### [Work request]
Transcribe every entry word for word. Skip the pictures.

### [Extracted entries]
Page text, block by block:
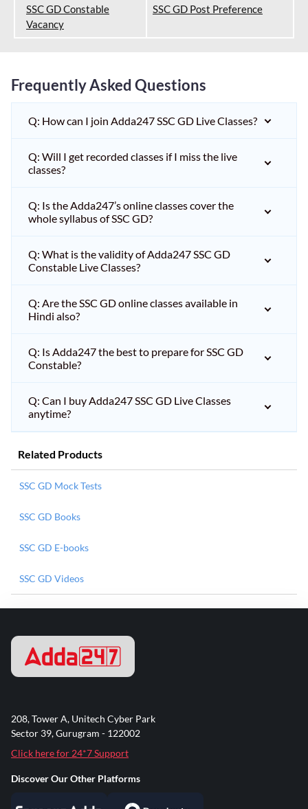
SSC GD Constable
Vacancy
SSC GD Post Preference
Frequently Asked Questions
Q: How can I join Adda247 SSC GD Live Classes?
Q: Will I get recorded classes if I miss the live
classes?
Q: Is the Adda247’s online classes cover the
whole syllabus of SSC GD?
Q: What is the validity of Adda247 SSC GD
Constable Live Classes?
Q: Are the SSC GD online classes available in
Hindi also?
Q: Is Adda247 the best to prepare for SSC GD
Constable?
Q: Can I buy Adda247 SSC GD Live Classes
anytime?
Related Products
SSC GD Mock Tests
SSC GD Books
SSC GD E-books
SSC GD Videos
208, Tower A, Unitech Cyber Park
Sector 39, Gurugram - 122002
Click here for 24*7 Support
Discover Our Other Platforms
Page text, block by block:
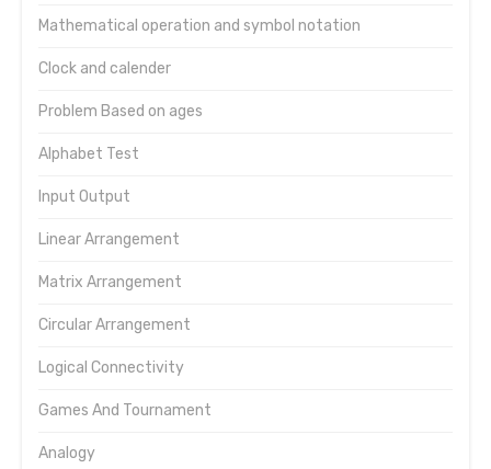
Mathematical operation and symbol notation
Clock and calender
Problem Based on ages
Alphabet Test
Input Output
Linear Arrangement
Matrix Arrangement
Circular Arrangement
Logical Connectivity
Games And Tournament
Analogy
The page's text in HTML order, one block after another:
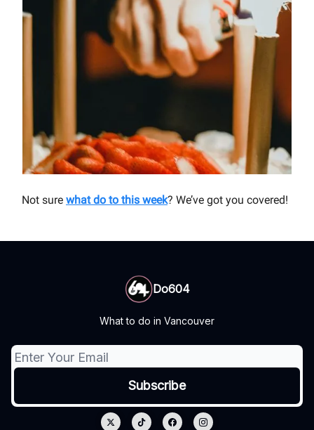
Not sure what do to this week? We’ve got you covered!
Do604
What to do in Vancouver
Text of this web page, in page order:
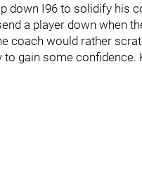
down I96 to solidify his
a player down when
coach would rather
to gain some confidence.
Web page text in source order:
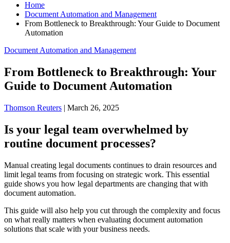
Home
Document Automation and Management
From Bottleneck to Breakthrough: Your Guide to Document
Automation
Document Automation and Management
From Bottleneck to Breakthrough: Your
Guide to Document Automation
Thomson Reuters | March 26, 2025
Is your legal team overwhelmed by
routine document processes?
Manual creating legal documents continues to drain resources and
limit legal teams from focusing on strategic work. This essential
guide shows you how legal departments are changing that with
document automation.
This guide will also help you cut through the complexity and focus
on what really matters when evaluating document automation
solutions that scale with your business needs.
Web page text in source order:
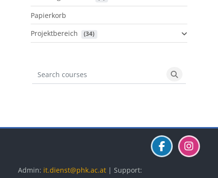
Papierkorb
Projektbereich
(34)
Search courses
Search
Admin: it.dienst@phk.ac.at | Support:
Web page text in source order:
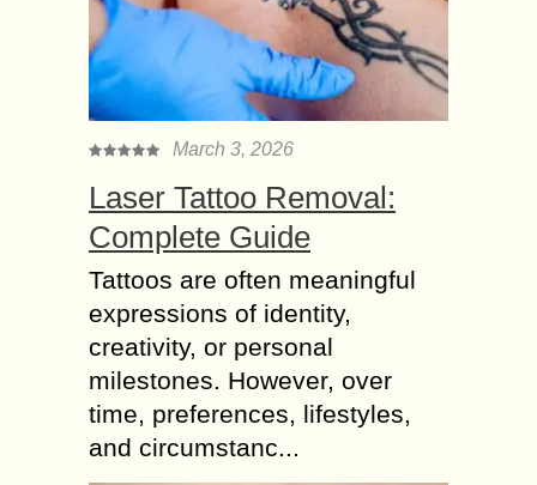
March 3, 2026
Laser Tattoo Removal:
Complete Guide
Tattoos are often meaningful
expressions of identity,
creativity, or personal
milestones. However, over
time, preferences, lifestyles,
and circumstanc...
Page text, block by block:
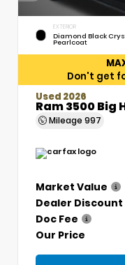
EXTERIOR
Diamond Black
Pearlcoat
Don't get
Used 2026
Ram 3500 Big
Mileage 997
Market Value
Dealer Discount
Doc Fee
Our Price
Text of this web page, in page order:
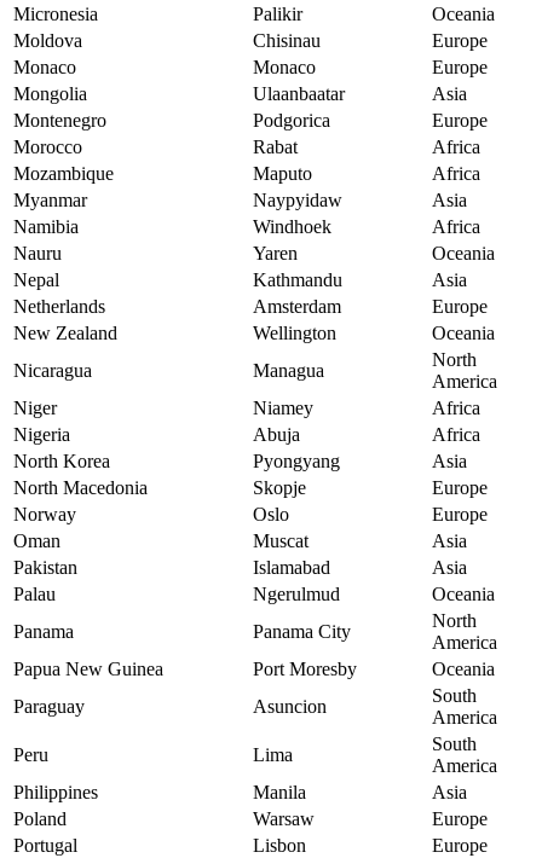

### [Answer area]
Page text, block by block:
SSC GD Constable
Vacancy
SSC GD Post Preference
Frequently Asked Questions
Q: How can I join Adda247 SSC GD Live Classes?
Q: Will I get recorded classes if I miss the live
classes?
Q: Is the Adda247’s online classes cover the
whole syllabus of SSC GD?
Q: What is the validity of Adda247 SSC GD
Constable Live Classes?
Q: Are the SSC GD online classes available in
Hindi also?
Q: Is Adda247 the best to prepare for SSC GD
Constable?
Q: Can I buy Adda247 SSC GD Live Classes
anytime?
Related Products
SSC GD Mock Tests
SSC GD Books
SSC GD E-books
SSC GD Videos
208, Tower A, Unitech Cyber Park
Sector 39, Gurugram - 122002
Click here for 24*7 Support
Discover Our Other Platforms
Page text, block by block:
Mathematical operation and symbol notation
Clock and calender
Problem Based on ages
Alphabet Test
Input Output
Linear Arrangement
Matrix Arrangement
Circular Arrangement
Logical Connectivity
Games And Tournament
Analogy
The page's text in HTML order, one block after another:
Not sure what do to this week? We’ve got you covered!
Do604
What to do in Vancouver
Text of this web page, in page order:
down I96 to solidify his
a player down when
coach would rather
to gain some confidence.
Web page text in source order:
Home
Document Automation and Management
From Bottleneck to Breakthrough: Your Guide to Document
Automation
Document Automation and Management
From Bottleneck to Breakthrough: Your
Guide to Document Automation
Thomson Reuters | March 26, 2025
Is your legal team overwhelmed by
routine document processes?
Manual creating legal documents continues to drain resources and
limit legal teams from focusing on strategic work. This essential
guide shows you how legal departments are changing that with
document automation.
This guide will also help you cut through the complexity and focus
on what really matters when evaluating document automation
solutions that scale with your business needs.
Web page text in source order:
Papierkorb
Projektbereich
(34)
Search courses
Search
Admin: it.dienst@phk.ac.at | Support:
Web page text in source order:
March 3, 2026
Laser Tattoo Removal:
Complete Guide
Tattoos are often meaningful
expressions of identity,
creativity, or personal
milestones. However, over
time, preferences, lifestyles,
and circumstanc...
Page text, block by block:
EXTERIOR
Diamond Black
Pearlcoat
Don't get
Used 2026
Ram 3500 Big
Mileage 997
Market Value
Dealer Discount
Doc Fee
Our Price
Text of this web page, in page order:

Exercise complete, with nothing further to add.